Mentre sono di dubbia attribuzione alcuni documenti su proprietà terriere e case (forse pertinenti al fratello Bartolomeo), è probabile che il L. trascorresse a Padova tutto il decennio successivo (certo vi si trovava nel 1492, cfr. Serena, p. 6), fino al 21 apr. 1497, quando ottenne dal Senato veneziano l'incarico di insegnare Aristotele sul testo greco ("maxime in philosophia et medicina") sulla base, si sostiene nel documento di nomina, di una richiesta generale da parte degli scolari (Arch. di Stato di Venezia, Senato, Terra, reg. 12, c. 201r).

Le lezioni presso la cattedra padovana e il successivo insegnamento a Venezia misero in luce la tendenza del L. alla conciliazione delle dottrine di Platone e di Aristotele, dopo un'iniziale adesione a idee averroistiche: una posizione di taglio ancora umanistico, memore della lezione di E. Barbaro, distinta dalle opzioni coeve di un P. Pomponazzi. L'incrocio in L. dell'approccio filologico e dell'indagine filosofica condotta sulle opere meno note di Aristotele improntò una generazione intera di intellettuali di rilievo, da P. Valeriano a T. Gabriele, P. Gaurico, L.P. Roselli, L. Filalteo (di quest'ultimo si conservano testimonianze sul L. in Libri tres epistolarum, Pavia 1564, pp. 4, 65, 89-92). Significativo anche il magistero esercitato su un gruppo di studiosi inglesi impegnati a completare la loro formazione umanistica tra Venezia e Padova: tra gli altri R. Pace, T. Linacre, W. Latimer e quel C. Tunstall che svolse un ruolo di tramite tra il circolo e la tipografia di A. Manuzio e il L. (Woolfson, pp. 90-93).

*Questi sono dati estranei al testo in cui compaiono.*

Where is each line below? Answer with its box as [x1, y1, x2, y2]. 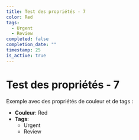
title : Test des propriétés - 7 [6, 8, 86, 15]
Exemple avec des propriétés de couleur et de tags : [6, 97, 134, 105]
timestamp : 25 [6, 47, 41, 53]
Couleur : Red [14, 109, 48, 116]
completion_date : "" [6, 42, 57, 48]
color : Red [6, 14, 33, 20]
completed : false [6, 36, 49, 42]
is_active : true [6, 53, 46, 58]
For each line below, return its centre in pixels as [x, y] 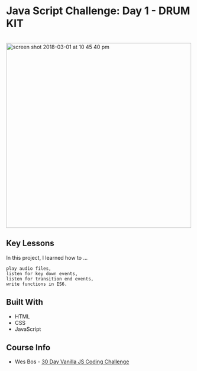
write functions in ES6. [37, 284]
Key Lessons [30, 243]
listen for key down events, [42, 273]
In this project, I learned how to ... [47, 257]
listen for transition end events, [50, 279]
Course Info [28, 347]
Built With [25, 302]
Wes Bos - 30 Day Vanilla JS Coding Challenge [72, 362]
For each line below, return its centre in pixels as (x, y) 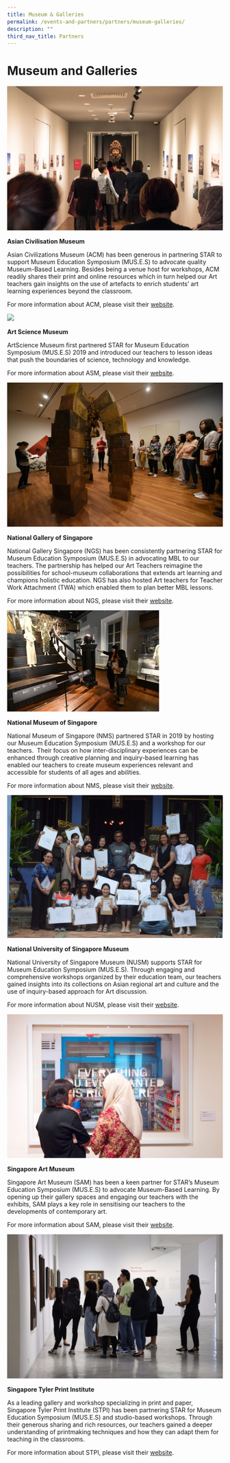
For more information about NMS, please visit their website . (91, 785)
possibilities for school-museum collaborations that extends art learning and (115, 572)
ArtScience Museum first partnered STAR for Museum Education (98, 345)
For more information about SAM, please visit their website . (91, 1225)
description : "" (30, 29)
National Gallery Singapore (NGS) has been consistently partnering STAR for (115, 551)
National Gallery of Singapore (50, 537)
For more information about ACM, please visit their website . (91, 304)
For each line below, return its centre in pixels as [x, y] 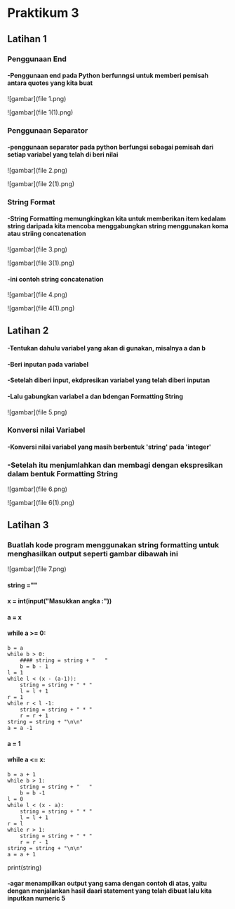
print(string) [25, 867]
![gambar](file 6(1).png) [41, 503]
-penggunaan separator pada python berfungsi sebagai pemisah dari [110, 147]
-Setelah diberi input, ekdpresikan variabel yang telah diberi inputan [109, 380]
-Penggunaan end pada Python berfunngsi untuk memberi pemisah [108, 76]
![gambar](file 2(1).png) [41, 183]
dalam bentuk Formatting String [62, 473]
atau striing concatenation [47, 234]
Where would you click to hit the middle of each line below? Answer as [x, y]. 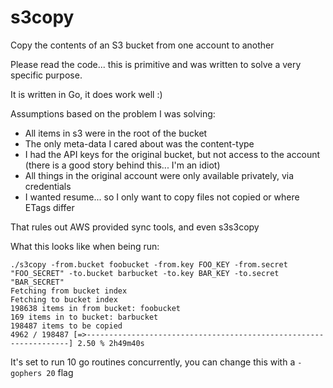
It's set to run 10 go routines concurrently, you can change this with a [153, 362]
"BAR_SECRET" [37, 282]
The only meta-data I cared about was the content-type [139, 143]
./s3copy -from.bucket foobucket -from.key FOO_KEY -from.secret [149, 264]
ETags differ [49, 207]
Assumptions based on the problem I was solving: [113, 113]
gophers [26, 373]
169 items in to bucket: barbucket [84, 317]
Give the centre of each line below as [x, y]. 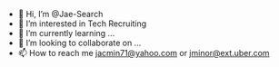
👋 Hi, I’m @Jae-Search [60, 14]
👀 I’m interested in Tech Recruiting [82, 24]
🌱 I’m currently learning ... [66, 33]
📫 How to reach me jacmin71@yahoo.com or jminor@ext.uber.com [144, 53]
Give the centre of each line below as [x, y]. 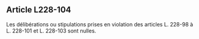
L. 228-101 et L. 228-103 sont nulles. [51, 31]
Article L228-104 [39, 10]
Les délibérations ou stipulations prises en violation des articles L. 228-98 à [100, 24]
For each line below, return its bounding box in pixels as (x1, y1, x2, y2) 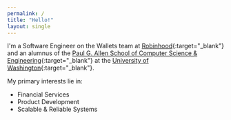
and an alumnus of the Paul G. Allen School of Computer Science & (7, 49, 198, 57)
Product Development (17, 98, 79, 106)
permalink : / (7, 10, 45, 17)
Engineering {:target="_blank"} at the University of (7, 57, 150, 65)
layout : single (7, 23, 51, 30)
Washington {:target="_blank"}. (7, 63, 94, 72)
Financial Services (17, 90, 70, 99)
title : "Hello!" (7, 17, 54, 23)
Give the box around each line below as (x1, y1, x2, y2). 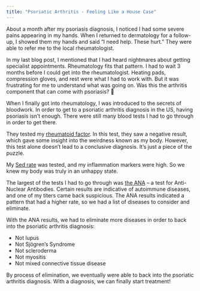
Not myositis (14, 253, 46, 260)
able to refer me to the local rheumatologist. (6, 44, 115, 52)
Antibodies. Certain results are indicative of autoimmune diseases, (26, 185, 190, 193)
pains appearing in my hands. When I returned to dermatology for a (6, 31, 172, 39)
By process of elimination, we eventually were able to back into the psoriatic (6, 271, 195, 278)
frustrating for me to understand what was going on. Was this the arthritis (6, 82, 187, 89)
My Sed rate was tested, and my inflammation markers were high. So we (6, 161, 185, 168)
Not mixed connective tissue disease (14, 259, 106, 267)

Molte le testimonianze, dirette e indirette, dei suoi interessi e studi filosofici, dai manoscritti presi in prestito presso la Biblioteca Marciana: le opere di Pausania; la Geometria di Euclide; il commento di Simplicio al De anima; il manoscritto con i commenti di Ammonio, Simplicio e Filopono sulla Logica (Venezia, Biblioteca nazionale Marciana, Mss.Gr. Z., 225). Quest'ultimo codice venne recuperato solo nel 1531, per interesse di P. Bembo, dopo un trentennio di permanenza sullo scrittoio del L., come dichiara la nota apposta all'inizio dallo stesso Bembo (cfr. Bembo, III, p. 299). Ancora, possono menzionarsi i codici transitati per la collezione di Fulvio Orsini e ora alla Biblioteca apostolica Vaticana: tra gli altri il Vat. gr. 1298, passato poi per le mani di Bembo e descritto da Pinelli, contenente un Aristide e una Politica di Aristotele del X secolo, e il Vat. gr. 1295 con opere di Euclide (cfr. Nolhac, pp. 171 s.).

Nel 1502 il L. intanto guadagnò, attraverso Bernardo De' Rossi vescovo di Treviso, la carica di preposto presso la collegiata di Montebelluna, carica che gli avrebbe assicurato una rendita cospicua, ma che non lo vincolò, come pure era prescritto, al soggiorno in sede; in quello stesso anno, in dicembre, risulta scrivesse una lettera contenente espressioni di amicizia e stima a Marino Sanuto (Venezia, Biblioteca nazionale Marciana, Mss. it., cl. IX, 364 [=7167], cc. 176v-177r, con la menzione anche di un contatto con l'umanista A.I. Mezzabarba).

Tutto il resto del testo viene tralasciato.